───── Input material ─────

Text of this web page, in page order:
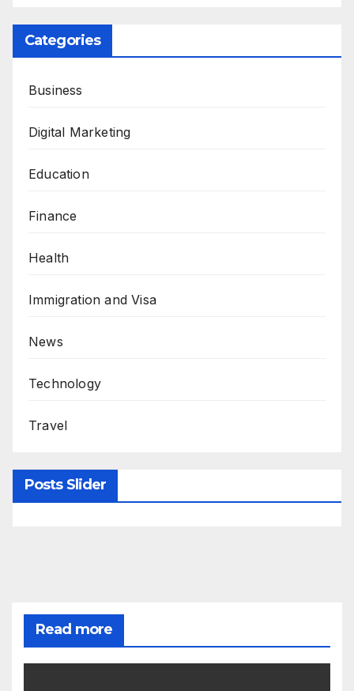
Categories
Business
Digital Marketing
Education
Finance
Health
Immigration and Visa
News
Technology
Travel
Posts Slider
Read more
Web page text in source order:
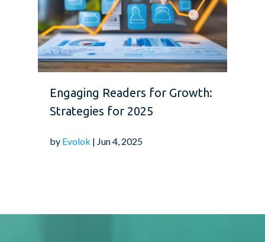
Engaging Readers for Growth:
Strategies for 2025
by Evolok | Jun 4, 2025
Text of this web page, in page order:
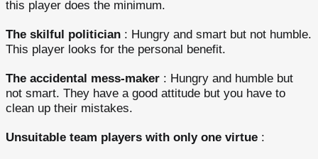
this player does the minimum.
The skilful politician : Hungry and smart but not humble.
This player looks for the personal benefit.
The accidental mess-maker : Hungry and humble but
not smart. They have a good attitude but you have to
clean up their mistakes.
Unsuitable team players with only one virtue :
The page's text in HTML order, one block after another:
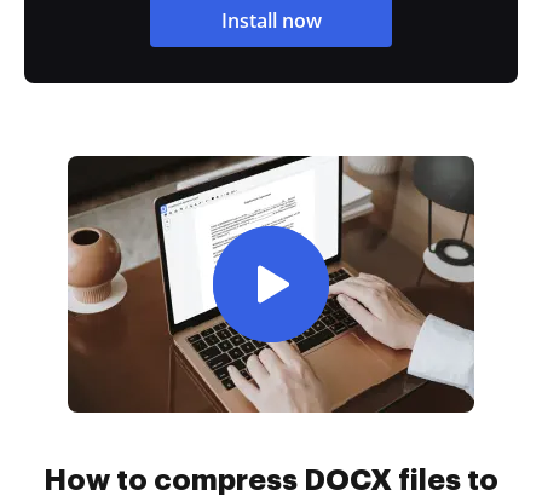
Install now
How to compress DOCX files to
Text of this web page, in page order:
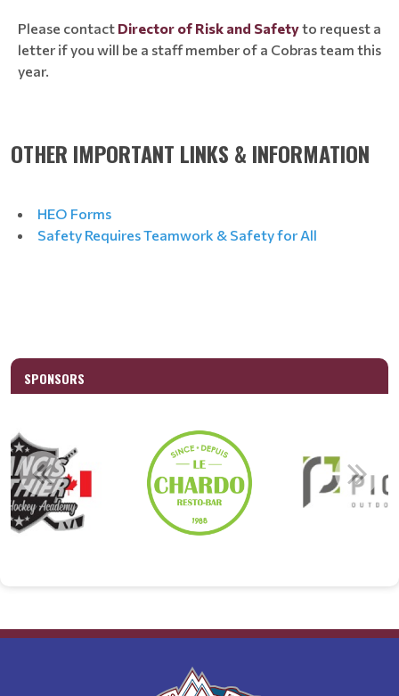
Please contact Director of Risk and Safetyto request a
letter if you will be a staff member of a Cobras team this
year.
OTHER IMPORTANT LINKS & INFORMATION
HEO Forms
Safety Requires Teamwork & Safety for All
SPONSORS
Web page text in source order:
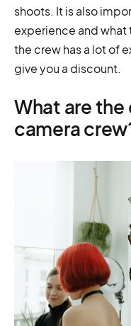
shoots. It is also
experience and
the crew has a lot of
give you a discount.
What are the
camera
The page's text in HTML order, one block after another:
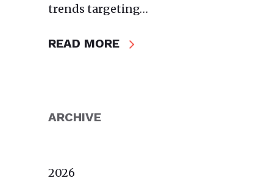
trends targeting…
READ MORE
ARCHIVE
2026
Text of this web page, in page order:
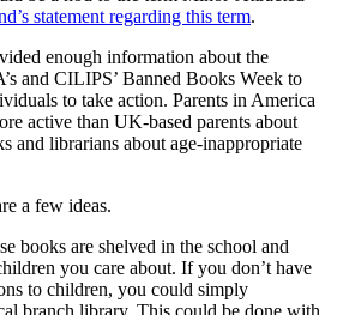
statement regarding this term.
enough information about the
and CILIPS’ Banned Books Week to
to take action. Parents in America
active than UK-based parents about
and librarians about age-inappropriate
a few ideas.
books are shelved in the school and
you care about. If you don’t have
to children, you could simply
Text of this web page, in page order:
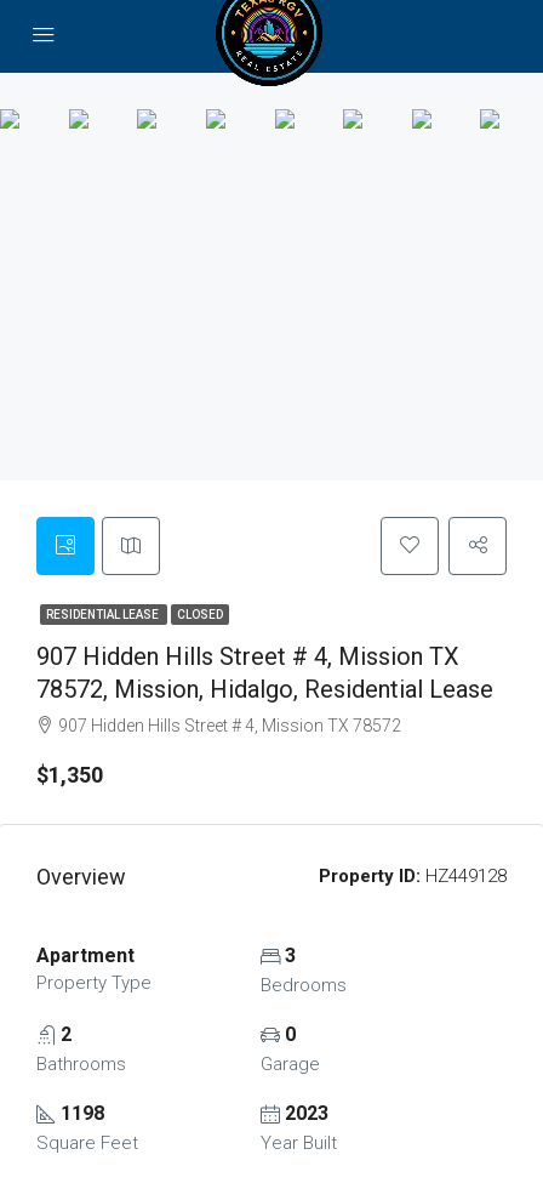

─────

Exercise requirements - For this exercise, transcribe the entries verbatim and skip all pictures.

Output -
Text of this web page, in page order:
Categories
Business
Digital Marketing
Education
Finance
Health
Immigration and Visa
News
Technology
Travel
Posts Slider
Read more
Web page text in source order:
Engaging Readers for Growth:
Strategies for 2025
by Evolok | Jun 4, 2025
Text of this web page, in page order:
this player does the minimum.
The skilful politician : Hungry and smart but not humble.
This player looks for the personal benefit.
The accidental mess-maker : Hungry and humble but
not smart. They have a good attitude but you have to
clean up their mistakes.
Unsuitable team players with only one virtue :
The page's text in HTML order, one block after another:
Install now
How to compress DOCX files to
Text of this web page, in page order:
Please contact Director of Risk and Safetyto request a
letter if you will be a staff member of a Cobras team this
year.
OTHER IMPORTANT LINKS & INFORMATION
HEO Forms
Safety Requires Teamwork & Safety for All
SPONSORS
Web page text in source order:
shoots. It is also
experience and
the crew has a lot of
give you a discount.
What are the
camera
The page's text in HTML order, one block after another:
trends targeting…
READ MORE
ARCHIVE
2026
Text of this web page, in page order:
statement regarding this term.
enough information about the
and CILIPS’ Banned Books Week to
to take action. Parents in America
active than UK-based parents about
and librarians about age-inappropriate
a few ideas.
books are shelved in the school and
you care about. If you don’t have
to children, you could simply
Text of this web page, in page order:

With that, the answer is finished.